» **EXERCISE INSTRUCTIONS**
Omit the pictures, and output the rest of the entries exactly as written.

(Saved entries)

════════════════════

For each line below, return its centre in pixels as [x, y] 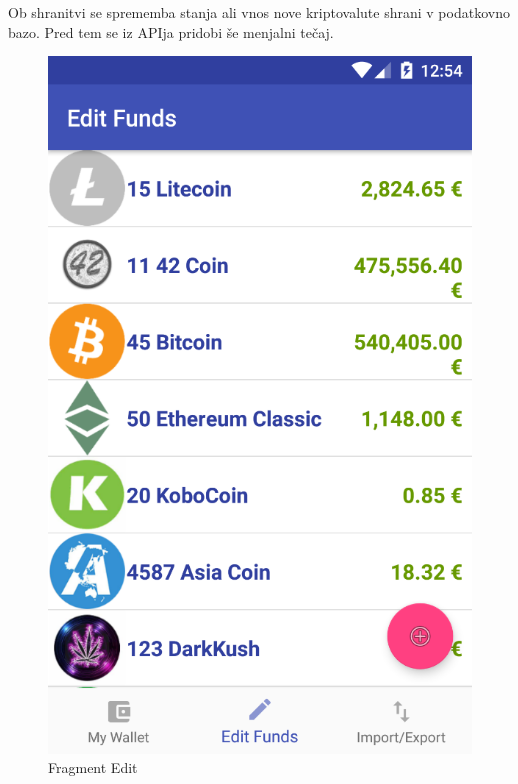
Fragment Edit [93, 767]
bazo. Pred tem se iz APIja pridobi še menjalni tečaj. [171, 31]
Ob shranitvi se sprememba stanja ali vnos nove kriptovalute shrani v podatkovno [259, 12]
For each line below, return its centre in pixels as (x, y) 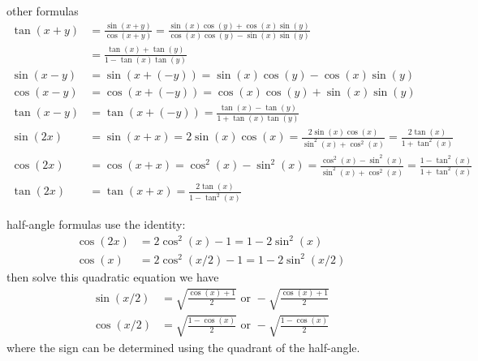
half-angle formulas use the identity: (96, 224)
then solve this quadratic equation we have (113, 276)
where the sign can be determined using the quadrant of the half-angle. (183, 347)
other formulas (43, 11)
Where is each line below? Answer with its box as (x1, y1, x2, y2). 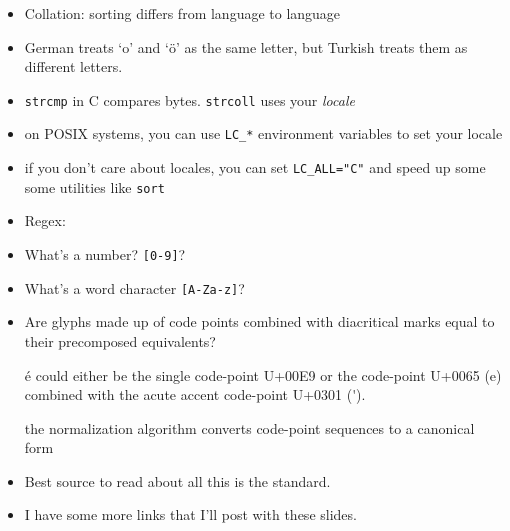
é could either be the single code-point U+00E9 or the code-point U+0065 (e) (24, 364, 502, 385)
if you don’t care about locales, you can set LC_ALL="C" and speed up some (24, 157, 486, 178)
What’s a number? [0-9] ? (24, 244, 186, 264)
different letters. (24, 56, 123, 77)
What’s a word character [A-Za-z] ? (24, 277, 245, 298)
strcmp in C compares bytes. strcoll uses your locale (24, 89, 355, 110)
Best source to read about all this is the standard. (24, 470, 331, 491)
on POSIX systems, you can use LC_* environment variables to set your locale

════════════════════

» **RESULT OF THE TASK**
For each line below, return its centre in pixels as [x, y] 
Fragment Edit [93, 767]
bazo. Pred tem se iz APIja pridobi še menjalni tečaj. [171, 31]
Ob shranitvi se sprememba stanja ali vnos nove kriptovalute shrani v podatkovno [259, 12]
For each line below, return its centre in pixels as (x, y) 
half-angle formulas use the identity: (96, 224)
then solve this quadratic equation we have (113, 276)
where the sign can be determined using the quadrant of the half-angle. (183, 347)
other formulas (43, 11)
Where is each line below? Answer with its box as (x1, y1, x2, y2). 
é could either be the single code-point U+00E9 or the code-point U+0065 (e) (24, 364, 502, 385)
if you don’t care about locales, you can set LC_ALL="C" and speed up some (24, 157, 486, 178)
What’s a number? [0-9] ? (24, 244, 186, 264)
different letters. (24, 56, 123, 77)
What’s a word character [A-Za-z] ? (24, 277, 245, 298)
strcmp in C compares bytes. strcoll uses your locale (24, 89, 355, 110)
Best source to read about all this is the standard. (24, 470, 331, 491)
on POSIX systems, you can use LC_* environment variables to set your locale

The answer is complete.